Imagine a television comedy pilot's opening scene about a business executive getting laid off while living in her parent's basement in the middle of the countryside.
Spoiler alert: the business executive is me. Office in my childhood bedroom: Stand up desk, multiple monitors, headset on, dozens of talking heads coming in from the Zoom juxtaposed with the wood paneling, small sized sailor hat with “Julia” letters embroidered, and my younger brother’s Xbox posters still hanging from when he moved in following my college exodus.
The situation of living with my parents had to do with the blessing of my children’s grandma, a retired teacher, wonderfully volunteering to help with remote learning while I was sent to work remotely. My husband quarantined at his family's farm four hours away to help with planting season, so I gladly accepted my mother's offer.
From a fitness standpoint leading up to this real-life sitcom, I was the epitome of inconsistency. I broke my foot in September 2019, headed into a Midwest winter, and was in and out of the Train Like a Mother Return to Running program by the time the quarantine disruptions occurred.

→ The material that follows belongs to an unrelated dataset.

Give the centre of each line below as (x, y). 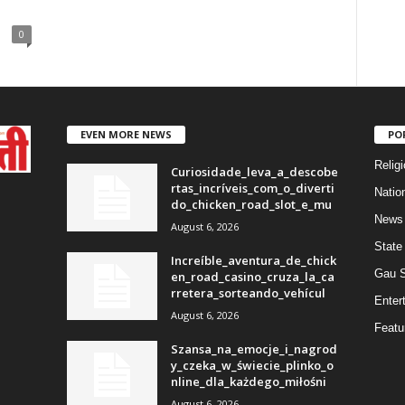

Back to the opening scene: day after day, meeting after meeting until one day the unexpected appointment came. The one with my boss and the vice president popping up on screen to read from a letter, a letter that said due to COVID-19 related reasons, I was one of 100 employees being let go that day.
My world shifted in an instant. I was shut out of the system—files, emails, software—within the hour. I didn’t look at any files; most of that hour was spent calling my friends and just trying to process what had happened. Feelings of sadness and self-doubt crept in. What could I have done differently?
With my calendar suddenly empty, I knew I needed something to fill the time and exhaust my reeling mind and anxious body. I started the walks. The 6-mile hikes.
Two hours in the countryside with gravel roads and cornfields stretching for miles. No podcasts, no music, no pace. Just myself. I cried. I prayed. I texted. I sang. I talked to people over the phone. I talked to people in my head. I listened to the birds. I listened to the wind. I moved. I just walked.
And I did it the next day. And the next. And the next. I was never big into streaks, but for a few weeks, it was mine. Seven days a week. Six miles per day.
Over time, those walks helped me look forward and find purpose. There were additional layoffs three months later, and I was able to help those “newbies” from my experience.
One of my first pieces of advice? Get outside and walk.